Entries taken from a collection

· · ·

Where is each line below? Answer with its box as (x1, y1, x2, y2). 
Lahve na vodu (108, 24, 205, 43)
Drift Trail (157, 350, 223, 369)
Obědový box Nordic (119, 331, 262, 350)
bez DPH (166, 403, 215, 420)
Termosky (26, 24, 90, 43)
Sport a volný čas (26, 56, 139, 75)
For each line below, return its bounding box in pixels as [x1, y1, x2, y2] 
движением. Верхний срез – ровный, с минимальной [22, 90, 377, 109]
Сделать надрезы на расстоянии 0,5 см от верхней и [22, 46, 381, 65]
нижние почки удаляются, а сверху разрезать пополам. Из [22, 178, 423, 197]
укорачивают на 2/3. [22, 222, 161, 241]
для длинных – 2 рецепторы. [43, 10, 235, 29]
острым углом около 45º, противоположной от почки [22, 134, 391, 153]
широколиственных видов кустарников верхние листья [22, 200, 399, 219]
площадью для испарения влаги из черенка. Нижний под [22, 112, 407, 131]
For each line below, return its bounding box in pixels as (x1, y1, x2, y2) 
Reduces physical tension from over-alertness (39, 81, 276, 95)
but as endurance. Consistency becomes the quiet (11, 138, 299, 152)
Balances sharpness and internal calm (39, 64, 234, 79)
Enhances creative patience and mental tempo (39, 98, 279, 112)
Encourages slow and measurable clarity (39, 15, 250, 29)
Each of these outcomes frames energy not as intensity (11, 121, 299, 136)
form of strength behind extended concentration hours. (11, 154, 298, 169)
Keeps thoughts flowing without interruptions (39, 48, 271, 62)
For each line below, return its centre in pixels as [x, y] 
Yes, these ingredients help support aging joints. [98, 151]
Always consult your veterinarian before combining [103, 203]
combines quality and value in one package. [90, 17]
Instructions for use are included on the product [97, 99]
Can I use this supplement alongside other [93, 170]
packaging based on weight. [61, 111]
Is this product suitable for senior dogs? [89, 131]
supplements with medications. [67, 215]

· · ·

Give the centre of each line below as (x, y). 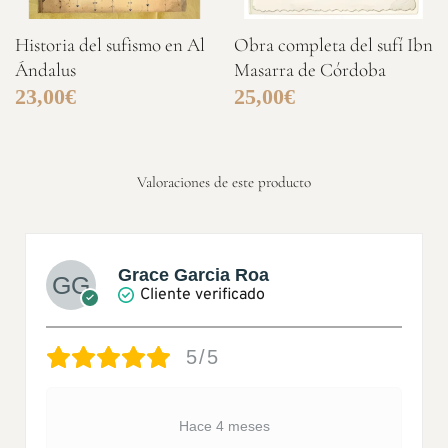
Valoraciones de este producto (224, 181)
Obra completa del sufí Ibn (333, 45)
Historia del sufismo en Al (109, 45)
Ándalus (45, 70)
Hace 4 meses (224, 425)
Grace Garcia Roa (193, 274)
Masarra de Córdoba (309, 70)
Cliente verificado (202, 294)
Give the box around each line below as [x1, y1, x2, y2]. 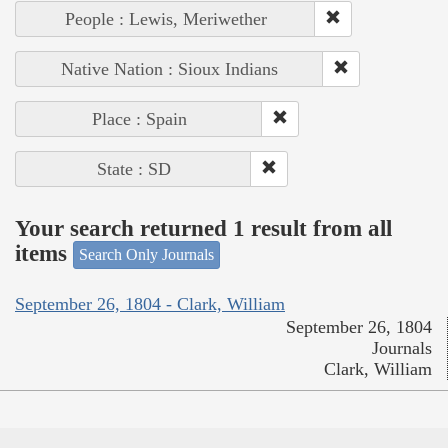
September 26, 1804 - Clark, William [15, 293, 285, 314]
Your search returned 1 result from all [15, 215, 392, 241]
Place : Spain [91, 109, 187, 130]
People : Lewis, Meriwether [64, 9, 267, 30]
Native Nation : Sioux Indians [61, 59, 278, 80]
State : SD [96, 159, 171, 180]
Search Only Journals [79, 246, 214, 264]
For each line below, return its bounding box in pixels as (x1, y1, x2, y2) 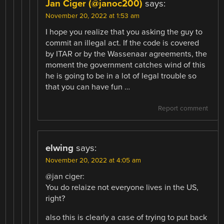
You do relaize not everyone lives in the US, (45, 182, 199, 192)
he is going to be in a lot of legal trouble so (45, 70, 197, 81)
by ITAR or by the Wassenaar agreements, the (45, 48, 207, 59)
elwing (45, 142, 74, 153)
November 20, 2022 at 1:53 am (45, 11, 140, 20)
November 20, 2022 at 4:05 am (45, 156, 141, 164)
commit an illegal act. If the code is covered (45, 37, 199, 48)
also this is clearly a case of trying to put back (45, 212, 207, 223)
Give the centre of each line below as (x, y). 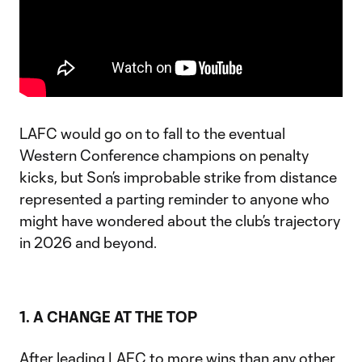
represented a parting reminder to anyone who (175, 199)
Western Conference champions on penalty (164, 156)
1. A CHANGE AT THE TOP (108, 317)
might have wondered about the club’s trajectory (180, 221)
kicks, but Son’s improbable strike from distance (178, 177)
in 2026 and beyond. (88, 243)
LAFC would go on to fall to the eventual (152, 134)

· · ·

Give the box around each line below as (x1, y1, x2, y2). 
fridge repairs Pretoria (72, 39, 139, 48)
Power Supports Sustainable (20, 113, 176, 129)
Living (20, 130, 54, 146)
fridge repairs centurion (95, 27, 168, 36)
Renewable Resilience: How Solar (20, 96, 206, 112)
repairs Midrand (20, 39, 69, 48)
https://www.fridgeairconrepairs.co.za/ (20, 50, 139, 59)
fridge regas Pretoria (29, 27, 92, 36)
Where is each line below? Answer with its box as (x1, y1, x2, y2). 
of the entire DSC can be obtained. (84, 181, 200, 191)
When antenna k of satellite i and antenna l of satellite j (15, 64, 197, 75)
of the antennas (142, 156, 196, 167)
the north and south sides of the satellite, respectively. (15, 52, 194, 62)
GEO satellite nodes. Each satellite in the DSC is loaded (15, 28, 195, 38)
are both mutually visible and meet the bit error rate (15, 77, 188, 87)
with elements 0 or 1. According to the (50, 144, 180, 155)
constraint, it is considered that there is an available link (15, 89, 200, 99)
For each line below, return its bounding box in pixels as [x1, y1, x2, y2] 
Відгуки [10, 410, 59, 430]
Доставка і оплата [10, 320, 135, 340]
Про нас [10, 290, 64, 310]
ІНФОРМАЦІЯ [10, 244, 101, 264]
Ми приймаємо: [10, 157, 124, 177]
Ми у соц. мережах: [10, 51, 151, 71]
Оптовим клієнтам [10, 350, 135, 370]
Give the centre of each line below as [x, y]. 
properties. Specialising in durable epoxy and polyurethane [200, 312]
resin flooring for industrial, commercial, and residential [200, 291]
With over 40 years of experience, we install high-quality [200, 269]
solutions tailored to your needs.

· · ·

Work instruction – Print, from the entries above, the line with "Оптовим клієнтам [10, 350, 135, 370]", the line with "solutions tailored to your needs." and all lines between them, exactly and with nothing else.

Final answer –
Оптовим клієнтам [10, 350, 135, 370]
Give the centre of each line below as [x, y]. 
properties. Specialising in durable epoxy and polyurethane [200, 312]
resin flooring for industrial, commercial, and residential [200, 291]
With over 40 years of experience, we install high-quality [200, 269]
solutions tailored to your needs.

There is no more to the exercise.